Task:
As the answer, set down the lines below from the one containing "Give the centre" through the one containing "Data Deletion [108, 376]", exactly and inclusively, and no others.

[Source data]
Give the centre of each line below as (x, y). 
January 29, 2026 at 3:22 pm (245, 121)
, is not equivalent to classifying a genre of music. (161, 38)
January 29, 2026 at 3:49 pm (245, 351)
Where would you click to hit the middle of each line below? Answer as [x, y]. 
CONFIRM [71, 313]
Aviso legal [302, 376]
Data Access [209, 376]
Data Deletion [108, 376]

* * *

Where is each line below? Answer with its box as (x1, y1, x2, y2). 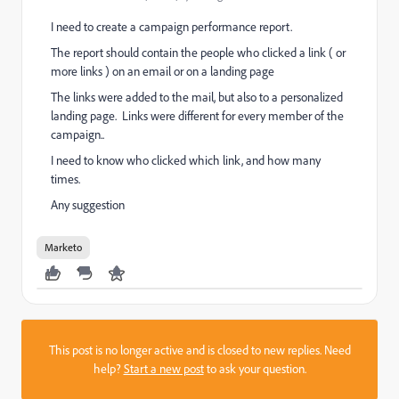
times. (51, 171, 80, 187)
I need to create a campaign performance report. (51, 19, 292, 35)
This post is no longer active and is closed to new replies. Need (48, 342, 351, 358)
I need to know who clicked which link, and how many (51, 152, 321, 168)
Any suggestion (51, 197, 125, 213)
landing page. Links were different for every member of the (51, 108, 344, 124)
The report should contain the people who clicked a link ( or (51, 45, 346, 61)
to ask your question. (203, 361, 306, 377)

Exercise answer:
Give the centre of each line below as (x, y). 
January 29, 2026 at 3:22 pm (245, 121)
, is not equivalent to classifying a genre of music. (161, 38)
January 29, 2026 at 3:49 pm (245, 351)
Where would you click to hit the middle of each line below? Answer as [x, y]. 
CONFIRM [71, 313]
Aviso legal [302, 376]
Data Access [209, 376]
Data Deletion [108, 376]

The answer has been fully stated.